The plan was generally praised by business and environmental groups. But with officials having projected that over 800,000 city residents would live in 100-year flood zones by the 2050s, more than double the number currently at such risk, some experts questioned whether more consideration needed to be given to evacuating some areas of the city.
"I think that the mayor's plan is great," said Robert S. Young, director of the Program for the Study of Developed Shorelines at Western Carolina University. "I really appreciate the fact that he acknowledges the problem and understands climate change and the fact that we need to prepare for it. But everyone needs to understand that you can't guarantee protection for infrastructure that is in vulnerable locations, no matter how much money you throw at the problem." (NEW YORK TIMES)
US LEADS WORLD IN SHALE OIL PRODUCTION - FOR NOW: The United States is currently the world leader in shale oil production, on pace to produce more than 3 million barrels of shale oil per day within the next few years. But new estimates of the world's potential shale resources by the U.S. Energy Information Administration suggest America could eventually be eclipsed in the shale oil revolution by Russia, China and developing countries like Argentina and Algeria.
By the agency's reckoning, Russia, already the world's second-largest oil producer from conventional reservoirs, has about 75 billion barrels of shale oil buried in the underground bedrock of Siberia, while the United States has about 58 billion barrels in underground formations extending from New York to Alaska.
But America is well ahead of Russia and every other country in exploiting its shale oil resources, with U.S. companies having pioneered the advanced technologies required to extract oil from solid rock. Russia hasn't even determined whether doing so is economically feasible.
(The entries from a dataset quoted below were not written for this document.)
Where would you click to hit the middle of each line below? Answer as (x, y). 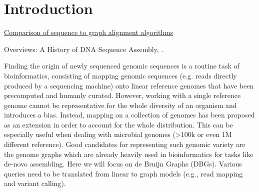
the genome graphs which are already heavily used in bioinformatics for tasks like (129, 154)
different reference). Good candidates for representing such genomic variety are (125, 144)
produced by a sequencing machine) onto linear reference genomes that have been (129, 85)
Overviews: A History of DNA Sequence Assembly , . (84, 49)
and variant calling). (35, 183)
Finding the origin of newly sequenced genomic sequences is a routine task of (122, 66)
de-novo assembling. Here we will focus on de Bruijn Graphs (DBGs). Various (123, 164)
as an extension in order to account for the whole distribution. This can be (118, 124)
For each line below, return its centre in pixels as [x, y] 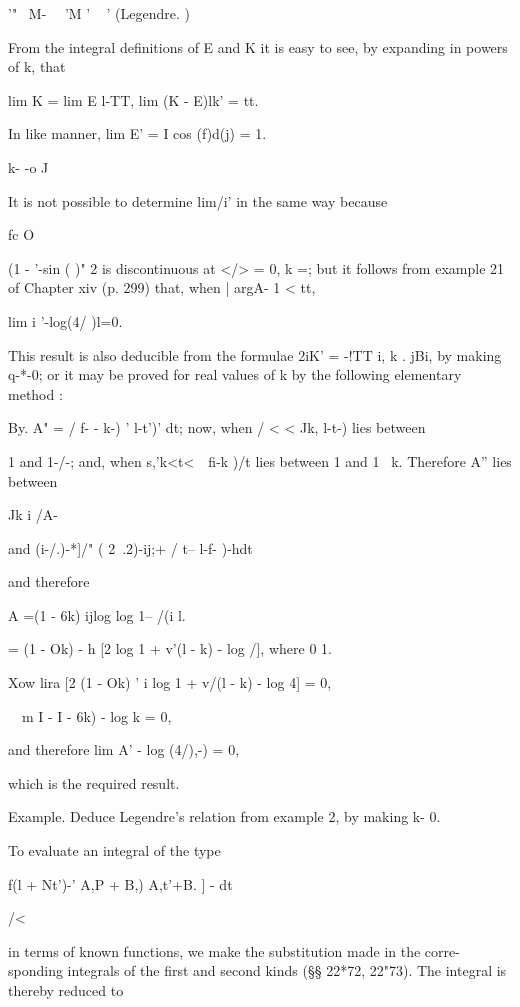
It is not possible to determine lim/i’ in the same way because [198, 200]
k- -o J [28, 166]
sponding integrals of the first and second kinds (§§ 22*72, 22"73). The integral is [257, 970]
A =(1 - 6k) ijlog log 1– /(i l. [97, 614]
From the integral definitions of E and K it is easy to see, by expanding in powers [258, 46]
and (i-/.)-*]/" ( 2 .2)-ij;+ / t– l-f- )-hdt [130, 547]
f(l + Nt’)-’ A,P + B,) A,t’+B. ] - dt [120, 883]
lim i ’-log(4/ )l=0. [65, 320]
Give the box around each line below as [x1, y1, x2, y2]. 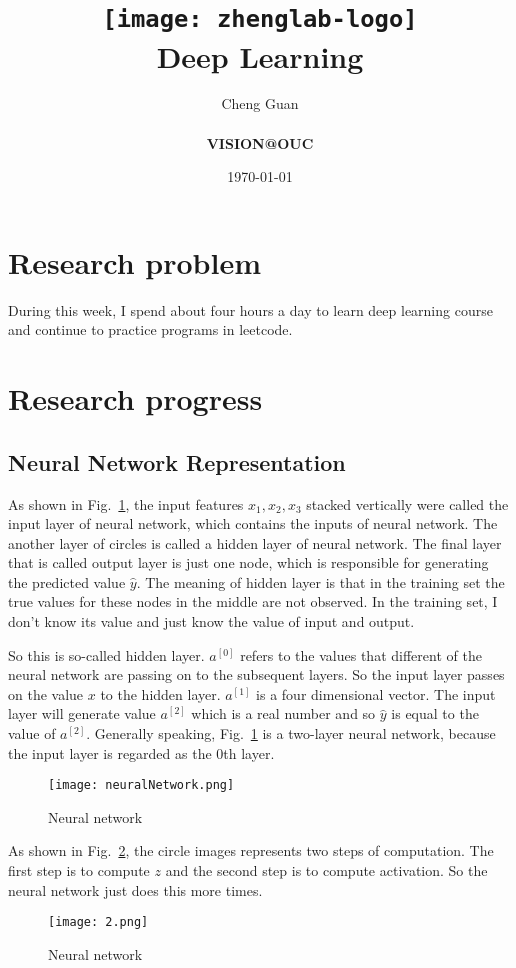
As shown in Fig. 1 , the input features [8, 493, 244, 514]
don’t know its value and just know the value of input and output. [8, 611, 415, 632]
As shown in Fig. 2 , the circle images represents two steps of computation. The [8, 840, 494, 861]
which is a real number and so [191, 703, 376, 724]
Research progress [8, 378, 263, 419]
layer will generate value [8, 703, 156, 724]
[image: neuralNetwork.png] [48, 778, 235, 793]
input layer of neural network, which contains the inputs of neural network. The [8, 513, 498, 534]
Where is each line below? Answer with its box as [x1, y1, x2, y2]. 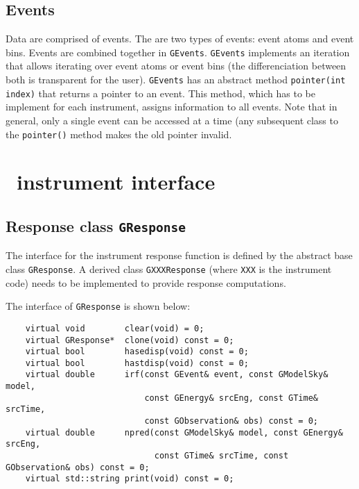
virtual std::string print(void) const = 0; [25, 474, 234, 484]
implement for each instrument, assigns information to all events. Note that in [6, 99, 338, 114]
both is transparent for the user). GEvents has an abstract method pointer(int [6, 72, 346, 87]
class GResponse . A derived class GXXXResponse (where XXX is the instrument [6, 261, 332, 276]
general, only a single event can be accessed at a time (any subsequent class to [6, 113, 338, 127]
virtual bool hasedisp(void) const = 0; [25, 347, 249, 357]
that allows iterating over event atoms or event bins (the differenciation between [6, 58, 347, 73]
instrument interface [17, 167, 216, 196]
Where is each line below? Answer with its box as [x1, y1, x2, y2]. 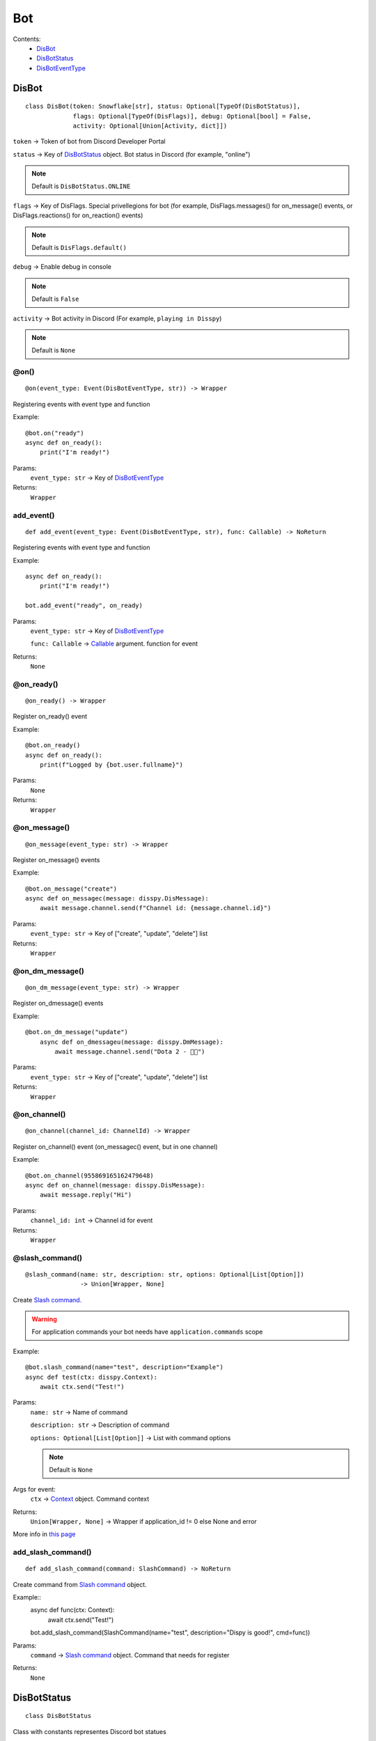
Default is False [31, 295, 79, 303]
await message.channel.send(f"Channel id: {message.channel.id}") [39, 904, 272, 912]
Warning [31, 1315, 57, 1323]
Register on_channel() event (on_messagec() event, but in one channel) [13, 1142, 218, 1150]
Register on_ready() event [13, 712, 88, 721]
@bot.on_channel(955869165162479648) [25, 1171, 155, 1180]
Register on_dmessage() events [13, 999, 104, 1008]
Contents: [13, 35, 41, 43]
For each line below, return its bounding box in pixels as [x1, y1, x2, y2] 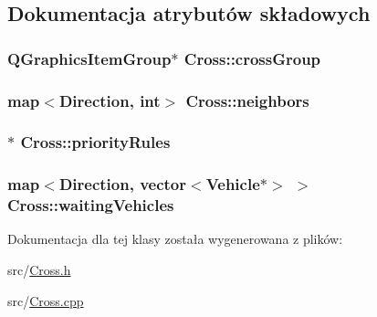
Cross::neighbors [185, 89, 309, 111]
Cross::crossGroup [183, 47, 321, 69]
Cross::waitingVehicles [7, 194, 174, 217]
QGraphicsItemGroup [7, 47, 172, 69]
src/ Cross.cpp [7, 291, 84, 310]
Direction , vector [58, 173, 187, 195]
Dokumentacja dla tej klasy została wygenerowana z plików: [7, 229, 343, 248]
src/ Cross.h [7, 260, 71, 280]
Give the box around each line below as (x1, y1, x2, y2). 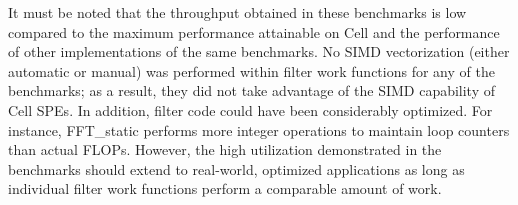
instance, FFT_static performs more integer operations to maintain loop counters (8, 119, 510, 140)
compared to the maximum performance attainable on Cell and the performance (8, 21, 500, 42)
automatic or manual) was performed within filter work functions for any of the (8, 60, 495, 81)
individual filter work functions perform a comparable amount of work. (8, 178, 442, 199)
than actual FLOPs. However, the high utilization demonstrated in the (8, 139, 442, 160)
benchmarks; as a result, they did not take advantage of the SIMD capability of (8, 80, 496, 101)
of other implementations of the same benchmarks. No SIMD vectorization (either (8, 41, 510, 62)
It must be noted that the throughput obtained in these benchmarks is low (8, 2, 467, 22)
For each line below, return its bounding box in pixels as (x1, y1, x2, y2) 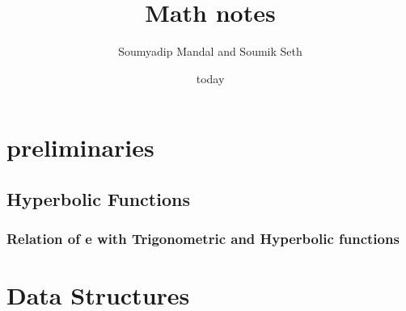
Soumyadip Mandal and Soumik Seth (118, 43, 302, 60)
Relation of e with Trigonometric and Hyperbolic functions (6, 229, 400, 249)
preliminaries (6, 131, 154, 164)
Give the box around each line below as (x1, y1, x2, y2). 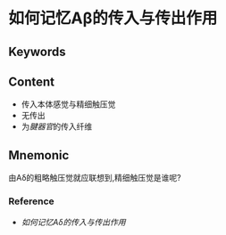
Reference (8, 195, 54, 207)
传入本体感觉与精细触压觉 (21, 99, 116, 109)
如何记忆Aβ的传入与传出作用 (8, 8, 218, 28)
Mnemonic (8, 148, 70, 163)
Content (8, 74, 55, 89)
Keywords (8, 44, 66, 59)
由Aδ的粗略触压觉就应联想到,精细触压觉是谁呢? (8, 173, 182, 183)
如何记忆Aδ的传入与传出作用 (21, 216, 126, 227)
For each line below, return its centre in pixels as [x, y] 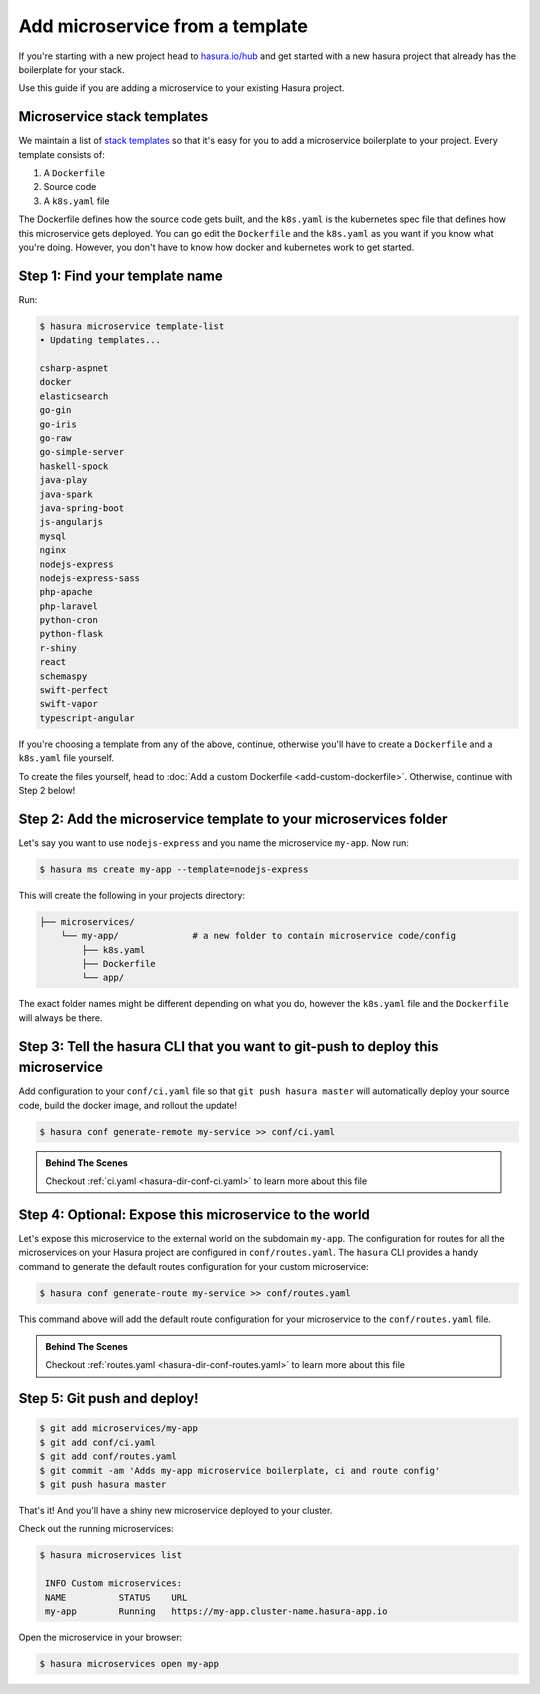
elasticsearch [74, 396]
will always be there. [61, 1017]
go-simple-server [82, 452]
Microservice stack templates [113, 116]
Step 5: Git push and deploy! [108, 1398]
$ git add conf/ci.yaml [98, 1442]
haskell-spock [74, 466]
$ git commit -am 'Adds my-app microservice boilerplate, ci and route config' [240, 1470]
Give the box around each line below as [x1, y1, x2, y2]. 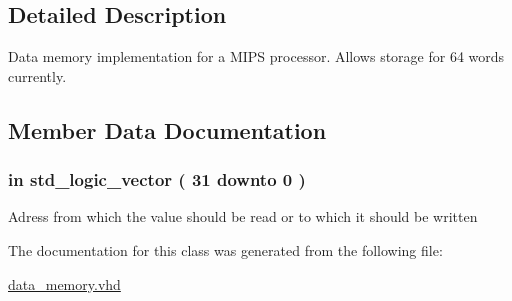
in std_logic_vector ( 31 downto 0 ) [8, 167, 306, 192]
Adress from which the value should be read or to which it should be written [8, 206, 478, 227]
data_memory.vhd [8, 273, 121, 294]
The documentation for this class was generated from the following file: [8, 239, 443, 260]
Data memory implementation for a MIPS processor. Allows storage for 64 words [8, 46, 505, 67]
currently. [8, 65, 67, 86]
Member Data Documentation [8, 114, 327, 145]
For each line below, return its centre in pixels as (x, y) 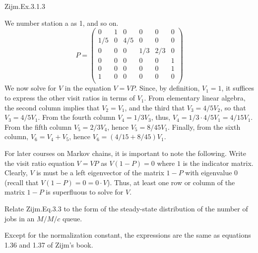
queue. (72, 218)
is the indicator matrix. (218, 163)
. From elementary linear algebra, (195, 98)
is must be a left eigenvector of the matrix (100, 173)
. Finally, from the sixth (204, 126)
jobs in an (20, 218)
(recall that (22, 182)
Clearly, (16, 173)

"In essence, we will still be the leader as Russia and China don't have the resources for now" to get their shale oil out of the ground, said Jason Schack, marketing support representative at oilfield services company Baker Hughes. (WASHINGTON TIMES)
BUDGETS IN BRIEF: A federal audit revealed that GEORGIA's Labor Department failed to detect and recover millions of dollars in unemployment benefits improperly paid over a three-year period despite the ready availability of a system to cross-check new hires. Over that period, the state overpaid $58.7 million in benefits and recovered just $14.9 million, or 25 percent, of that total (ATHENS BANNER-HERALD). • NEW HAMPSHIRE's GOP-led Senate passed a budget last week that blocks Medicaid expansion, limits an increase in the cigarette tax to 10 cents a pack, increases spending for charter schools and potentially cuts hundreds of state jobs. The Senate's action sets up a showdown with the Democrat-controlled House which passed a spending plan that diverges with the upper chamber's on all of those points (CONCORD MONITOR, STATE NET). • Detroit, MICHIGAN's emergency manager is reportedly close to reaching a deal with at least two secured creditors that could help prevent a municipal bankruptcy filing. But even with the creditor agreements, the city may still have to file for Chapter 9 bankruptcy protection within the next few months (WALL STREET JOURNAL). • CALIFORNIA Gov. Jerry Brown (D) and legislative leaders reached agreement last week on major elements of the state budget, including concurrence on the governor's relatively conservative economic forecast for the year despite a recent surge in the state's tax revenues (SACRAMENTO BEE). • The Federal Emergency Management Agency has denied TEXAS' request for aid to help rebuild the area of West, Texas destroyed by the fertilizer plant explosion in April. In a letter to Gov. Rick Perry (R), FEMA Administrator Craig Fugate said the agency had made payments to individuals affected by the blast, and "the remaining cost for permanent work is within the capabilities of the state and affected local governments" (BLOOMBERG). • WASHINGTON Gov. Jay Inslee (D) convened a cabinet meeting last week to discuss a possible government shutdown if the Legislature fails to pass a budget by June 30 (OREGONLIVE.COM, STATE NET).